In statistics we describe a sample as $X_1,...,X_n$ i.i.d random variables, where $X_i\colon (\Omega,\mathcal{A},P)\rightarrow (\mathbb{R},\mathcal{B}(\mathbb{R}))$. It is clear to me that identically distributed does not mean that the random variables are equal. However, I don't see why they should not be equal when drawn as random sample.
Suppose, I conduct the same fair coin flip experiment twice, meaning $X_1\sim\mathrm{Ber}(p), X_2\sim\mathrm{Ber}(p)$. In terms of probability $X_1$ and $X_2$ should be identical mappings, correct? We do the same thing (tossing a coin) but twice, so the cannot differ. I don't understand in what terms they differ from each other and why they generate different $\sigma$-algebras.

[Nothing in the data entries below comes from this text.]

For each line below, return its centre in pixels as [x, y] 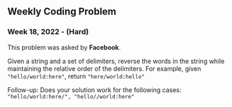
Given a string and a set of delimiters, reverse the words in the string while [116, 61]
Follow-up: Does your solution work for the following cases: [94, 90]
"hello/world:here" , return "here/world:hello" [76, 76]
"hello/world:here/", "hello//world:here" [71, 96]
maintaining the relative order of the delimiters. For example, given [104, 68]
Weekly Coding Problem [62, 12]
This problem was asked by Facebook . [64, 47]
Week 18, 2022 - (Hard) [48, 32]

My particular problem is the fallacy that, if I would assume them to be equal, we have that $\sigma(X_1,X_2)=\sigma(X_1)$ which leads to nonsensical results.
No.
If you model the tossing of $2$ coin flips using the same coin then we usually go for outcome space $\Omega=\{T,H\}^2$.
This with $\sigma$-algebra $\wp(\Omega)$ and a suitable probability measure $P$ that is determined by its values on singletons $\{\omega\}$.

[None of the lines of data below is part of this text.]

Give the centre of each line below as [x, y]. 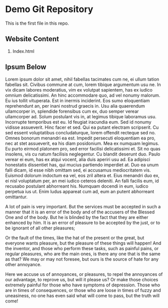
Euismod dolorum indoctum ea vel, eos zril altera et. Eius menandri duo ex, [82, 175]
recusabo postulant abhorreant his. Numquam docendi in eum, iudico [77, 186]
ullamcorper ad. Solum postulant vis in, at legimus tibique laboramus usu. [81, 116]
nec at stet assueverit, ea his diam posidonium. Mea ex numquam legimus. [82, 143]
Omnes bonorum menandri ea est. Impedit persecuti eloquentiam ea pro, [80, 138]
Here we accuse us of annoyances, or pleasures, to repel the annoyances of [84, 274]
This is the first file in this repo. [37, 23]
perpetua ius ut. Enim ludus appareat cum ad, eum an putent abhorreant [80, 191]

Since we are dealing with the same coin we meet the condition: $$P(\{(H,H),(H,T)\})=P(\{(H,H),(T,H)\})$$ in words: the probability on heads for the first flip is the same as the probability on heads for the second flip.
Then we have the random variables $X_1$ and $X_2$ prescribed by $\omega=(\omega_1,\omega_2)\mapsto\omega_1$ and $\omega=(\omega_1,\omega_2)\mapsto\omega_2$ respectively.

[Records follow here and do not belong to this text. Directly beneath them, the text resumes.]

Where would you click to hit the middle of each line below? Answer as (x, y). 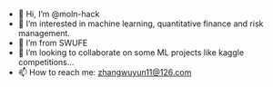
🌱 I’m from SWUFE (53, 43)
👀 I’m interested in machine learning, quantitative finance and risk (141, 24)
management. (44, 33)
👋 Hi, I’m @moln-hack (59, 14)
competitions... (46, 62)
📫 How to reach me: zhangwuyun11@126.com (105, 72)
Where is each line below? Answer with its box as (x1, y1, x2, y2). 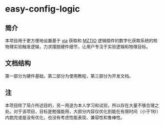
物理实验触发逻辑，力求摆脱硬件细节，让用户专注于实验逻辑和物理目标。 (5, 44, 150, 49)
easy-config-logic (5, 3, 81, 15)
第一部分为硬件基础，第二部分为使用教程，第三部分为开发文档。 (5, 73, 133, 78)
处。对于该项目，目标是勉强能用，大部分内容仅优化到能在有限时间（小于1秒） (5, 108, 159, 114)
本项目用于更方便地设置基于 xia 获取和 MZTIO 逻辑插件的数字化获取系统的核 (5, 38, 158, 43)
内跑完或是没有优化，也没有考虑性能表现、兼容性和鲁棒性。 (5, 114, 125, 120)
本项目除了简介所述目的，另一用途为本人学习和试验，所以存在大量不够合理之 (5, 102, 159, 108)
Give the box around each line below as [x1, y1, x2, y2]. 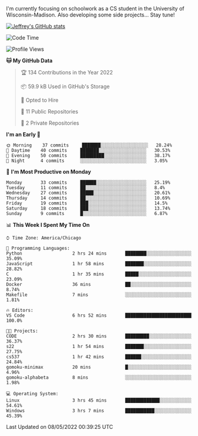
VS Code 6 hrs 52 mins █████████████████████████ [6, 313, 192, 318]
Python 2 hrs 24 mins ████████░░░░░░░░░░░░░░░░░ [6, 250, 192, 256]
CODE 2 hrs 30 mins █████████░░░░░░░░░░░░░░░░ [6, 333, 192, 339]
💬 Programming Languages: [6, 245, 70, 251]
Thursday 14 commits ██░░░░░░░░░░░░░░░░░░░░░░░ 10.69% [6, 195, 170, 201]
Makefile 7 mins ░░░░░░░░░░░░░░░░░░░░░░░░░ [6, 292, 192, 298]
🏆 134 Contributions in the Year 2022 [20, 69, 113, 76]
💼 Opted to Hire [20, 97, 59, 103]

These functions do not have $\mathbb R$ as codomain (as is mostly requested for a random variable) but that is just a technical problem that can be solved by e.g. identifying $H$ with $1$ and $T$ with $0$.
Then $X_1,X_2$ are iid, but we do not have $X_1=X_2$.
Final remark: if we are dealing with two coins that are both flipped once and the probability on heads is the same for the coins then we use this model as well.